> ABOUT THIS EXERCISE: Your output should be the lines below from the one holding "see that she" through the one holding "Back to Results", transcribed exactly, with no pictures.

> Items from a data source:
—————

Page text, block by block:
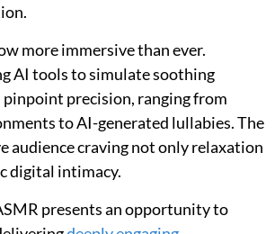
more immersive than ever.
AI tools to simulate soothing
precision, ranging from
to AI-generated lullabies. The
audience craving not only relaxation
digital intimacy.
presents an opportunity to
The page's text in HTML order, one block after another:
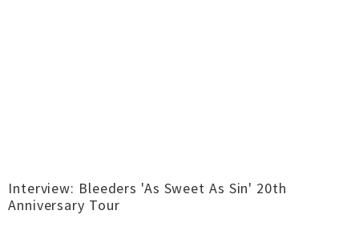
Interview: Bleeders 'As Sweet As Sin' 20th
Anniversary Tour
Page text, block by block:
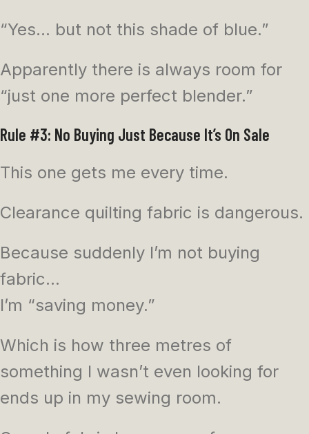
“Yes… but not this shade of blue.”
Apparently there is always room for
“just one more perfect blender.”
Rule #3: No Buying Just Because It’s On Sale
This one gets me every time.
Clearance quilting fabric is dangerous.
Because suddenly I’m not buying
fabric…
I’m “saving money.”
Which is how three metres of
something I wasn’t even looking for
ends up in my sewing room.
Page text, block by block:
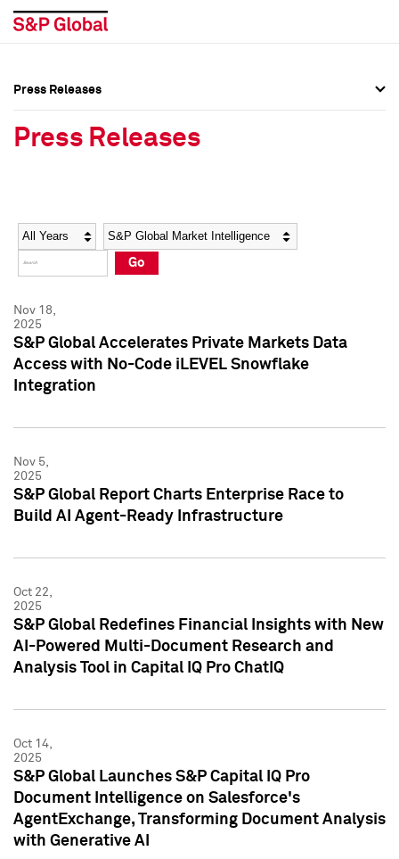
Social Media Directory
Press Kit
Social Media Directory
Press Kit
Press Releases
Press Releases
Year Category
Go
Nov 18,
2025
S&P Global Accelerates Private Markets Data
Access with No-Code iLEVEL Snowflake
Integration
Nov 5,
2025
S&P Global Report Charts Enterprise Race to
Build AI Agent-Ready Infrastructure
Oct 22,
2025
S&P Global Redefines Financial Insights with New
AI-Powered Multi-Document Research and
Analysis Tool in Capital IQ Pro ChatIQ
Oct 14,
2025
S&P Global Launches S&P Capital IQ Pro
Document Intelligence on Salesforce's
AgentExchange, Transforming Document Analysis
with Generative AI
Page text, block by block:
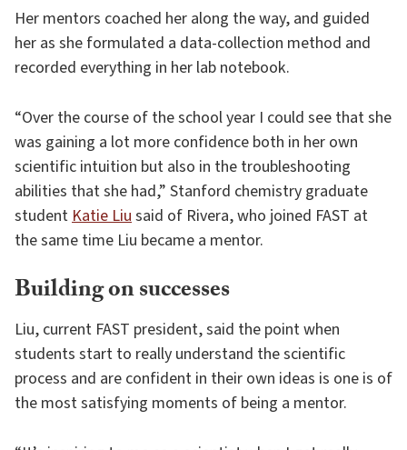
Her mentors coached her along the way, and guided
her as she formulated a data-collection method and
recorded everything in her lab notebook.
“Over the course of the school year I could see that she
was gaining a lot more confidence both in her own
scientific intuition but also in the troubleshooting
abilities that she had,” Stanford chemistry graduate
student Katie Liu said of Rivera, who joined FAST at
the same time Liu became a mentor.
Building on successes
Liu, current FAST president, said the point when
students start to really understand the scientific
process and are confident in their own ideas is one is of
the most satisfying moments of being a mentor.
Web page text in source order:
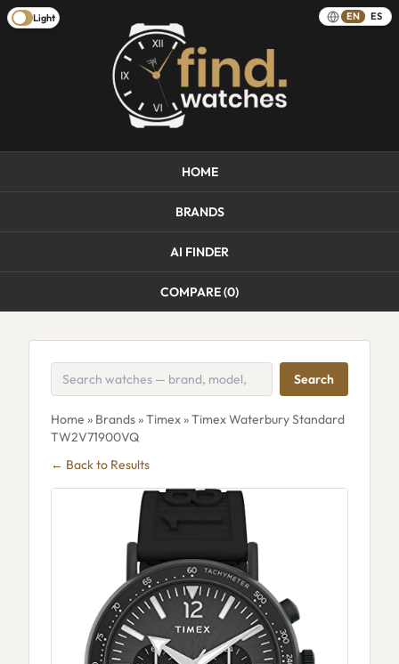
Light EN ES
HOME
BRANDS
AI FINDER
COMPARE (0)
Search
Home » Brands»Timex» Timex Waterbury Standard
TW2V71900VQ
← Back to Results
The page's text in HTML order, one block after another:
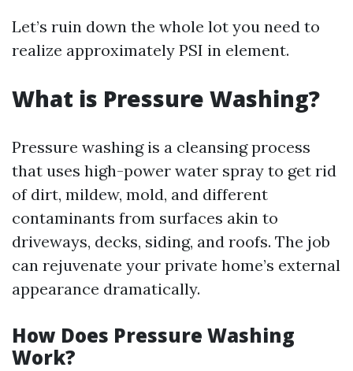
Let’s ruin down the whole lot you need to
realize approximately PSI in element.
What is Pressure Washing?
Pressure washing is a cleansing process
that uses high-power water spray to get rid
of dirt, mildew, mold, and different
contaminants from surfaces akin to
driveways, decks, siding, and roofs. The job
can rejuvenate your private home’s external
appearance dramatically.
How Does Pressure Washing
Work?
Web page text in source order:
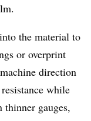
the material to
or overprint
direction
while
gauges,
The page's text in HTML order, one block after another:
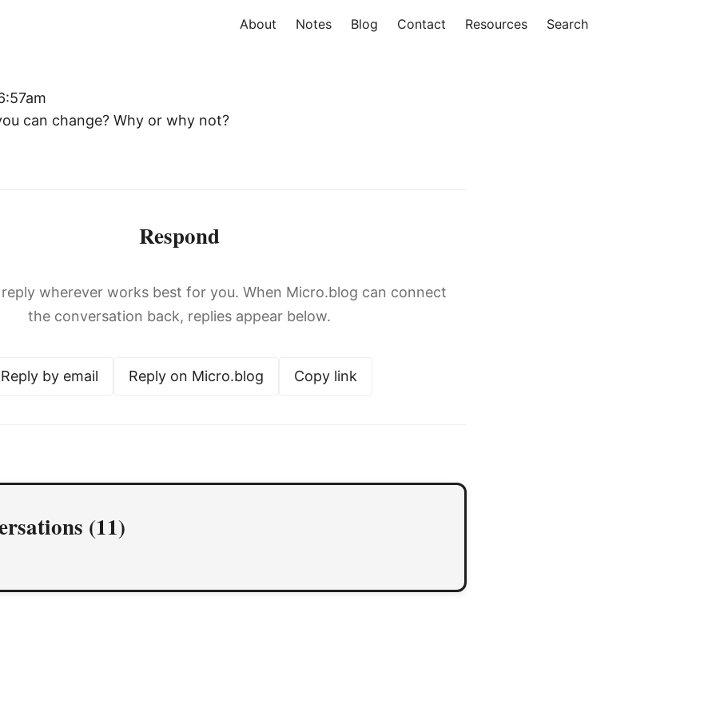
About Notes Blog Contact Resources Search
can change? Why or why not?
Respond
reply wherever works best for you. When Micro.blog can connect
the conversation back, replies appear below.
Reply by email Reply on Micro.blog Copy link
(11)

—————

> OUTPUT OF THE EXERCISE:
“Over the course of the school year I could see that she
was gaining a lot more confidence both in her own
scientific intuition but also in the troubleshooting
abilities that she had,” Stanford chemistry graduate
student Katie Liu said of Rivera, who joined FAST at
the same time Liu became a mentor.
Building on successes
Liu, current FAST president, said the point when
students start to really understand the scientific
process and are confident in their own ideas is one is of
the most satisfying moments of being a mentor.
Web page text in source order:
Light EN ES
HOME
BRANDS
AI FINDER
COMPARE (0)
Search
Home » Brands»Timex» Timex Waterbury Standard
TW2V71900VQ
← Back to Results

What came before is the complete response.